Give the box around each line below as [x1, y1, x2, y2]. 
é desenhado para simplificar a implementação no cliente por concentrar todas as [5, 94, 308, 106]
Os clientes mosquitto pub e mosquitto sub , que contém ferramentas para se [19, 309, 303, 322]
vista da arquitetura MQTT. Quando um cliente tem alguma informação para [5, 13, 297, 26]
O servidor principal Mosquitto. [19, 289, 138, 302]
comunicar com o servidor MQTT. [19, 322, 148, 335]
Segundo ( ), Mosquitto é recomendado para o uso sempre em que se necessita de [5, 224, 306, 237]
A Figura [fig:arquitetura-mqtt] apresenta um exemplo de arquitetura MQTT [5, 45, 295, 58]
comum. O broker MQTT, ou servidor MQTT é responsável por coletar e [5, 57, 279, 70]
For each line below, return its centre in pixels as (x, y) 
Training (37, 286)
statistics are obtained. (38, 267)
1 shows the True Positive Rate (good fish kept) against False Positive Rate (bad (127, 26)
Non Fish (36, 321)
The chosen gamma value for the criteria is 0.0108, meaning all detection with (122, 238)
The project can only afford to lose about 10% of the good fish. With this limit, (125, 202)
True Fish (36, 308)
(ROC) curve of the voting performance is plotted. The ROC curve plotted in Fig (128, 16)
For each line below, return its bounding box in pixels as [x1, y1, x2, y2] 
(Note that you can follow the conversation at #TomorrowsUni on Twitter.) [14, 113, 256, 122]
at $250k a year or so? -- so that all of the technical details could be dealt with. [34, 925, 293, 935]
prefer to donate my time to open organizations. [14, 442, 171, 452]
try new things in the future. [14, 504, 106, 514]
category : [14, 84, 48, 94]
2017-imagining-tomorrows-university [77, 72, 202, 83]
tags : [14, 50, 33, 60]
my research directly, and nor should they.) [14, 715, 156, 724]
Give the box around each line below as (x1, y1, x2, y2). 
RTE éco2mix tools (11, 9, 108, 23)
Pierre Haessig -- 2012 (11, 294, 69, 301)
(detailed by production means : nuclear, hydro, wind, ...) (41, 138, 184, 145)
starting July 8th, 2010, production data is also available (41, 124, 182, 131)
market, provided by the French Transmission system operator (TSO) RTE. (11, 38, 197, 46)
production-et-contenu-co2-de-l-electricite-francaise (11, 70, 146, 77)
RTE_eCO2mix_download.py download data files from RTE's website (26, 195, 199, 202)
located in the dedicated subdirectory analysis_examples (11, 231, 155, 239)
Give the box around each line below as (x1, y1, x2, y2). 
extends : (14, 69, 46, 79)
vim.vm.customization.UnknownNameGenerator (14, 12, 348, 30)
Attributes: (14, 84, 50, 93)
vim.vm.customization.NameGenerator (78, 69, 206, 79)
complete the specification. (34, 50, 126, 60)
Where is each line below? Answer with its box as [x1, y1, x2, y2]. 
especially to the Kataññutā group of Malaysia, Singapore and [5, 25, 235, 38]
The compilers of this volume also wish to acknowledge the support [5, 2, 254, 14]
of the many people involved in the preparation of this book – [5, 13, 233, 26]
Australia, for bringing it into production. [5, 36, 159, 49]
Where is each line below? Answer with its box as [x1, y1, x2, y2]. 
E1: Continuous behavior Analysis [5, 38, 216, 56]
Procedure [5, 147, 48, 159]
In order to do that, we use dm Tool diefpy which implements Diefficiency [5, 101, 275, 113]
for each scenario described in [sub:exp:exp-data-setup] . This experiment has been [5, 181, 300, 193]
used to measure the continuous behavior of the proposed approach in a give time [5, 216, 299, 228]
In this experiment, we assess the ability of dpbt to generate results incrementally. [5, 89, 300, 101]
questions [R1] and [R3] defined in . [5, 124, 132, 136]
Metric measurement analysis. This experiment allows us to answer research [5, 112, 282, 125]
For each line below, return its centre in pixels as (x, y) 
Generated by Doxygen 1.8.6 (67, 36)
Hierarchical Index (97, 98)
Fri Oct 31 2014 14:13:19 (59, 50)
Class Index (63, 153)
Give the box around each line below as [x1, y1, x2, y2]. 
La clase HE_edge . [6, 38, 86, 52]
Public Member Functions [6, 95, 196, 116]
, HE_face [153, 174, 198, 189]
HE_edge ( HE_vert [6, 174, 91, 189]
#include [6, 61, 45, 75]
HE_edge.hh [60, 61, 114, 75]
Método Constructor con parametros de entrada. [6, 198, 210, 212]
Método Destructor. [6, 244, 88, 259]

————————

**The problem:**
Give back every entry above, complete and exact.

**Result:**
Give the box around each line below as [x1, y1, x2, y2]. 
é desenhado para simplificar a implementação no cliente por concentrar todas as [5, 94, 308, 106]
Os clientes mosquitto pub e mosquitto sub , que contém ferramentas para se [19, 309, 303, 322]
vista da arquitetura MQTT. Quando um cliente tem alguma informação para [5, 13, 297, 26]
O servidor principal Mosquitto. [19, 289, 138, 302]
comunicar com o servidor MQTT. [19, 322, 148, 335]
Segundo ( ), Mosquitto é recomendado para o uso sempre em que se necessita de [5, 224, 306, 237]
A Figura [fig:arquitetura-mqtt] apresenta um exemplo de arquitetura MQTT [5, 45, 295, 58]
comum. O broker MQTT, ou servidor MQTT é responsável por coletar e [5, 57, 279, 70]
For each line below, return its centre in pixels as (x, y) 
Training (37, 286)
statistics are obtained. (38, 267)
1 shows the True Positive Rate (good fish kept) against False Positive Rate (bad (127, 26)
Non Fish (36, 321)
The chosen gamma value for the criteria is 0.0108, meaning all detection with (122, 238)
The project can only afford to lose about 10% of the good fish. With this limit, (125, 202)
True Fish (36, 308)
(ROC) curve of the voting performance is plotted. The ROC curve plotted in Fig (128, 16)
For each line below, return its bounding box in pixels as [x1, y1, x2, y2] 
(Note that you can follow the conversation at #TomorrowsUni on Twitter.) [14, 113, 256, 122]
at $250k a year or so? -- so that all of the technical details could be dealt with. [34, 925, 293, 935]
prefer to donate my time to open organizations. [14, 442, 171, 452]
try new things in the future. [14, 504, 106, 514]
category : [14, 84, 48, 94]
2017-imagining-tomorrows-university [77, 72, 202, 83]
tags : [14, 50, 33, 60]
my research directly, and nor should they.) [14, 715, 156, 724]
Give the box around each line below as (x1, y1, x2, y2). 
RTE éco2mix tools (11, 9, 108, 23)
Pierre Haessig -- 2012 (11, 294, 69, 301)
(detailed by production means : nuclear, hydro, wind, ...) (41, 138, 184, 145)
starting July 8th, 2010, production data is also available (41, 124, 182, 131)
market, provided by the French Transmission system operator (TSO) RTE. (11, 38, 197, 46)
production-et-contenu-co2-de-l-electricite-francaise (11, 70, 146, 77)
RTE_eCO2mix_download.py download data files from RTE's website (26, 195, 199, 202)
located in the dedicated subdirectory analysis_examples (11, 231, 155, 239)
Give the box around each line below as (x1, y1, x2, y2). 
extends : (14, 69, 46, 79)
vim.vm.customization.UnknownNameGenerator (14, 12, 348, 30)
Attributes: (14, 84, 50, 93)
vim.vm.customization.NameGenerator (78, 69, 206, 79)
complete the specification. (34, 50, 126, 60)
Where is each line below? Answer with its box as [x1, y1, x2, y2]. 
especially to the Kataññutā group of Malaysia, Singapore and [5, 25, 235, 38]
The compilers of this volume also wish to acknowledge the support [5, 2, 254, 14]
of the many people involved in the preparation of this book – [5, 13, 233, 26]
Australia, for bringing it into production. [5, 36, 159, 49]
Where is each line below? Answer with its box as [x1, y1, x2, y2]. 
E1: Continuous behavior Analysis [5, 38, 216, 56]
Procedure [5, 147, 48, 159]
In order to do that, we use dm Tool diefpy which implements Diefficiency [5, 101, 275, 113]
for each scenario described in [sub:exp:exp-data-setup] . This experiment has been [5, 181, 300, 193]
used to measure the continuous behavior of the proposed approach in a give time [5, 216, 299, 228]
In this experiment, we assess the ability of dpbt to generate results incrementally. [5, 89, 300, 101]
questions [R1] and [R3] defined in . [5, 124, 132, 136]
Metric measurement analysis. This experiment allows us to answer research [5, 112, 282, 125]
For each line below, return its centre in pixels as (x, y) 
Generated by Doxygen 1.8.6 (67, 36)
Hierarchical Index (97, 98)
Fri Oct 31 2014 14:13:19 (59, 50)
Class Index (63, 153)
Give the box around each line below as [x1, y1, x2, y2]. 
La clase HE_edge . [6, 38, 86, 52]
Public Member Functions [6, 95, 196, 116]
, HE_face [153, 174, 198, 189]
HE_edge ( HE_vert [6, 174, 91, 189]
#include [6, 61, 45, 75]
HE_edge.hh [60, 61, 114, 75]
Método Constructor con parametros de entrada. [6, 198, 210, 212]
Método Destructor. [6, 244, 88, 259]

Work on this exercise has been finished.